Report on the WPA Train-the-Trainers Workshop, Ibadan - Nigeria, 26-30 January, 2009

Ibadan, Nigeria, January 26 - 30, 2009

Group photo of participants at the WPA training workshop in Ibadan





The 5-day WPA training workshop for the teachers of mental health in community health officers’ training institutions in the southwest of Nigeria took place at the University of Ibadan Conference Centre, Ibadan from 26 to 30 January, 2009. There were 25 participants selected from the 6 southwestern states (Lagos, Ogun, Ondo, Osun, Oyo, and Ekiti) and the two Yoruba speaking north-central states (Kogi and Kwara).

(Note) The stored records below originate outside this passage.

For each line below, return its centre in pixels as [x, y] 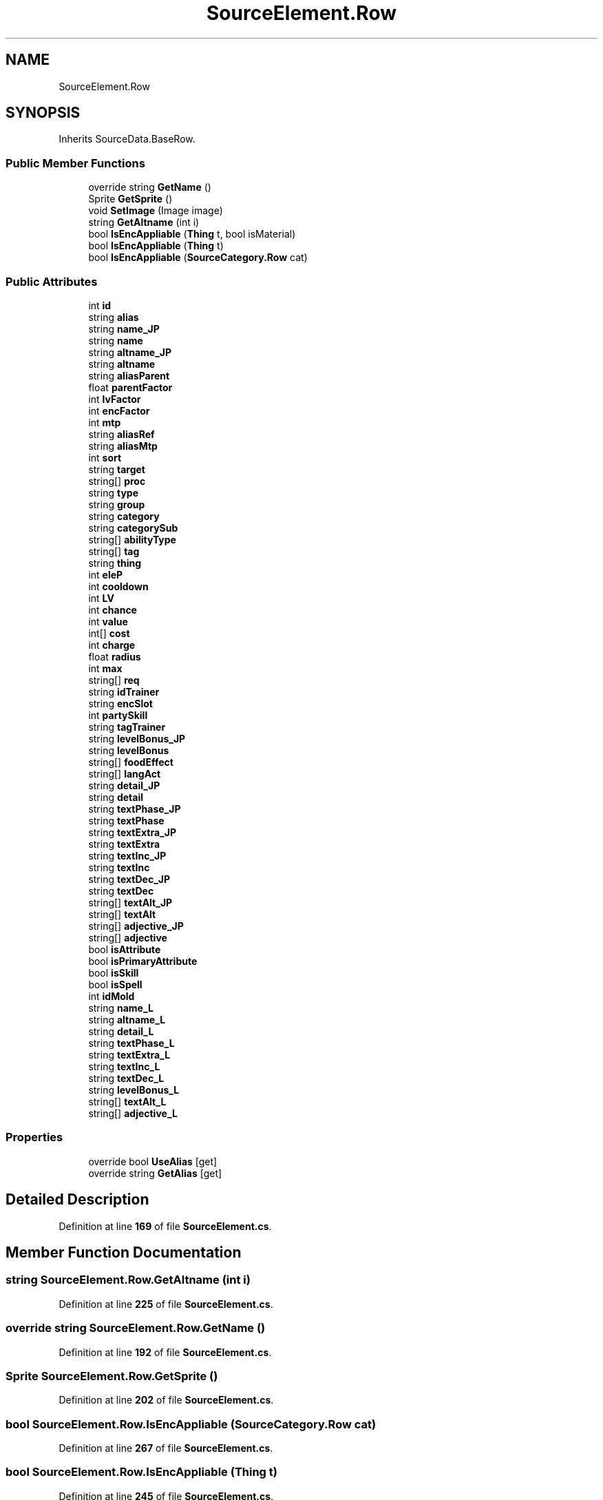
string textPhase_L [131, 1043]
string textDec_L [126, 1078]
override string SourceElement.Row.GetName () [136, 1328]
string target [117, 469]
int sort [105, 457]
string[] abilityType [132, 539]
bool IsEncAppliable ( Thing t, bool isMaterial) [192, 234]
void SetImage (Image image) [156, 211]
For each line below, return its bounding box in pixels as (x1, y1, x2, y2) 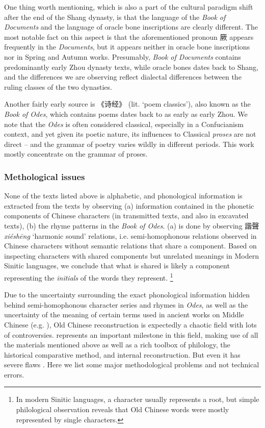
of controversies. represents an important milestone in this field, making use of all (4, 329, 258, 340)
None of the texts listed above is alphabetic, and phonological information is (4, 190, 243, 201)
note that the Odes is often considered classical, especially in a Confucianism (4, 118, 244, 129)
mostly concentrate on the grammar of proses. (4, 148, 148, 159)
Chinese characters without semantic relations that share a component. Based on (4, 240, 257, 251)
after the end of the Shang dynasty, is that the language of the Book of (4, 11, 226, 22)
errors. (4, 369, 24, 380)
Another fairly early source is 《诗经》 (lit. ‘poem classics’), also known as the (4, 98, 251, 109)
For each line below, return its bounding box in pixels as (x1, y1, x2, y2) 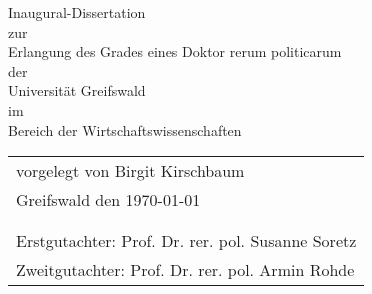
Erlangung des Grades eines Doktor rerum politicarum (8, 41, 342, 62)
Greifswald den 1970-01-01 (16, 188, 201, 212)
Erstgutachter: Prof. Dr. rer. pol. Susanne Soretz (16, 229, 357, 253)
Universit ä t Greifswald (8, 80, 146, 101)
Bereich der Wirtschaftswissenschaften (8, 119, 242, 140)
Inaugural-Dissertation (8, 2, 146, 22)
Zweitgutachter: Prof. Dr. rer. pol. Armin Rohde (16, 258, 355, 282)
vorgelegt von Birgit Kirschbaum (16, 159, 245, 183)
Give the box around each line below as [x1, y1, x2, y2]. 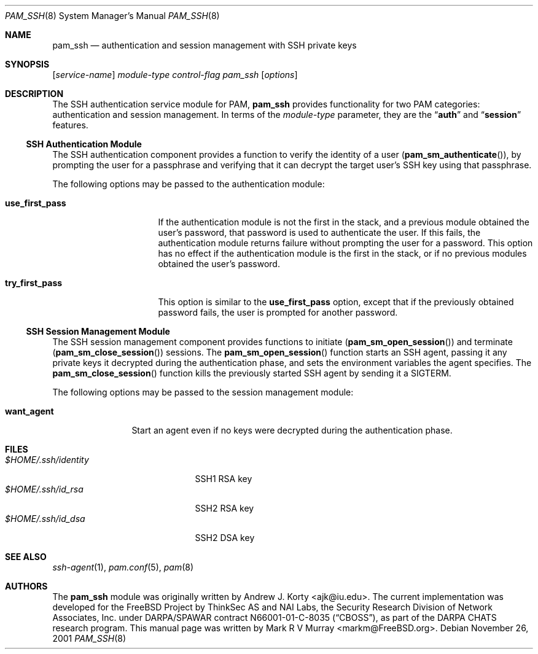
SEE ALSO [5, 551, 47, 562]
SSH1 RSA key [195, 473, 252, 484]
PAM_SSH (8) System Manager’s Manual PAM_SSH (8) [5, 10, 220, 21]
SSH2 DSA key [195, 532, 255, 543]
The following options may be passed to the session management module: [52, 387, 354, 397]
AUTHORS [5, 581, 48, 591]
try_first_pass [5, 278, 63, 288]
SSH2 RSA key [195, 503, 254, 513]

The workshop aimed to provide the participants with:

  1. knowledge, skills and competencies around mental health and mental disorders as well as common neurological disorders, and their contribution to physical health, economic and social outcomes;
  2. understanding of linkages between mental health and child health, reproductive health, malaria and HIV;
  3. understanding of the general policy and implementation contexts for primary care;
  4. understanding of mental health policy and legislation;
  5. skills about working with the community, and supporting volunteer community health workers;
  6. skills about disaster management.

Selection of participants was made through the National Primary Health Care Development Agency working with the heads of the various institutions. The selected participants were experienced, senior teachers serving in colleges of health technology, community health officers’ training programs in teaching hospitals, and community health officer tutors’ courses in the University College Hospital Ibadan. There were also representatives of the Community Health Officers’ Registration Board (the agency responsible for developing community health officers’ curriculum and licensing of practitioners) and the National Primary Health Care Development Agency.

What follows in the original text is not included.